Common Medications Poison The Elderly
The FDA released a surprising report on November
29, 2007 saying that they FDA cannot protect the American public
from toxic drug reactions. The 56-page report by its Subcommittee on
Science and Technology stated the FDA "suffers from serious
scientific deficiencies and is not positioned to meet current or
emerging regulatory responsibilities." This blistering report on the
life-threatening shortcomings of the FDA was released with the stamp
of approval of the head of the FDA, Commissioner Andrew von
Eschenbach.
This should come as no surprise to anyone paying
attention to the actions of the FDA. But it is surprising to hear
the FDA admit it. If you read the entire report, you will see the
purpose of the report is not to reform the FDA. That would be too
much to hope for. This report is a part of a PR campaign to get
Congress to give the FDA millions of more dollars for genetic
research to see who has the correct genes to be able to take what
drugs.
Prescription drug toxicity is a real problem in
this country. Over 100,000 US citizens die each year from drug
reactions. Another 3 million are hospitalized from drug reactions.
Half of those people are conveniently already in the hospital. (In
fact if you add the number of deaths from drug reactions to the
deaths in hospitals, the total is the third leading cause of death
in the US.) The FDA has not responded to this threat to our health.
The purpose of this article is not to discuss the
cozy relationship the FDA has with the companies they are suppose to
be regulating. Or to question why the FDA is not doing its supposed
job of policing the health of our citizens. Rather I am going to
give another opinion on how prescription drugs are stealing years
from our elderly.
The average 65 year old person in the US takes 15
different drugs.
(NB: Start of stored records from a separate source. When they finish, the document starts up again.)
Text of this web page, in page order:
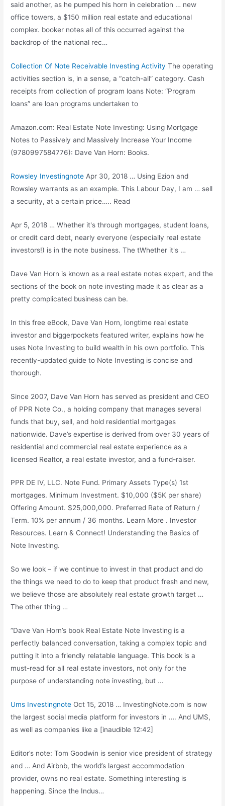
said another, as he pumped his horn in celebration … new
office towers, a $150 million real estate andeducational
complex. booker notes all of this occurred against the
backdrop of the national rec…
Collection Of Note Receivable Investing Activity The operating
activities section is, in a sense, a “catch-all” category. Cash
receipts from collection of program loans Note: “Program
loans” are loan programs undertaken to
Amazon.com: Real Estate Note Investing: Using Mortgage
Notes to Passively and Massively Increase Your Income
(9780997584776): Dave Van Horn: Books.
Rowsley Investingnote Apr 30, 2018 … Using Ezion and
Rowsley warrants as an example. This Labour Day, I am … sell
a security, at a certain price….. Read
Apr 5, 2018 … Whether it's through mortgages, student loans,
or credit card debt, nearly everyone (especially real estate
investors!) is in the note business. The tWhether it's …
Dave Van Horn is known as a real estate notes expert, and the
sections of the book on note investing made it as clear as a
pretty complicated business can be.
In this free eBook, Dave Van Horn, longtime real estate
investor and biggerpockets featured writer, explains how he
uses Note Investing to build wealth in his own portfolio. This
recently-updated guide to Note Investing is concise and
thorough.
Since 2007, Dave Van Horn has served as president and CEO
of PPR Note Co., a holding company that manages several
funds that buy, sell, and hold residential mortgages
nationwide. Dave’s expertise is derived from over 30 years of
residential and commercial real estate experience as a
licensed Realtor, a real estate investor, and a fund-raiser.
PPR DE IV, LLC. Note Fund. Primary Assets Type(s) 1st
mortgages. Minimum Investment. $10,000 ($5K per share)
Offering Amount. $25,000,000. Preferred Rate of Return /
Term. 10% per annum / 36 months. Learn More . Investor
Resources. Learn & Connect! Understanding the Basics of
Note Investing.
So we look – if we continue to invest in that product and do
the things we need to do to keep that product fresh and new,
we believe those are absolutely real estate growth target …
The other thing …
”Dave Van Horn’s book Real Estate Note Investing is a
perfectly balanced conversation, taking a complex topic and
putting it into a friendly relatable language. This book is a
must-read for all real estate investors, not only for the
purpose of understanding note investing, but …
Ums Investingnote Oct 15, 2018 … InvestingNote.com is now
the largest social media platform for investors in …. And UMS,
as well as companies like a [inaudible 12:42]
Editor’s note: Tom Goodwin is senior vice president of strategy
and … And Airbnb, the world’s largest accommodation
provider, owns no real estate. Something interesting is
happening. Since the Indus…

Two drugs to "combat" the symptoms of some
condition, 13 are prescribed to counteract the symptoms of the two.
The toxicity of these drugs is a real problem especially for people
in the later years of their lives.
I could review lots of drugs that are short and/or
long term health threats. Statin drugs, for example, are a 20
billion dollar a year industry by themselves. Given to lower
cholesterol, the long term effects of taking statin drugs are
potentially worse then the condition they are suppose to offset.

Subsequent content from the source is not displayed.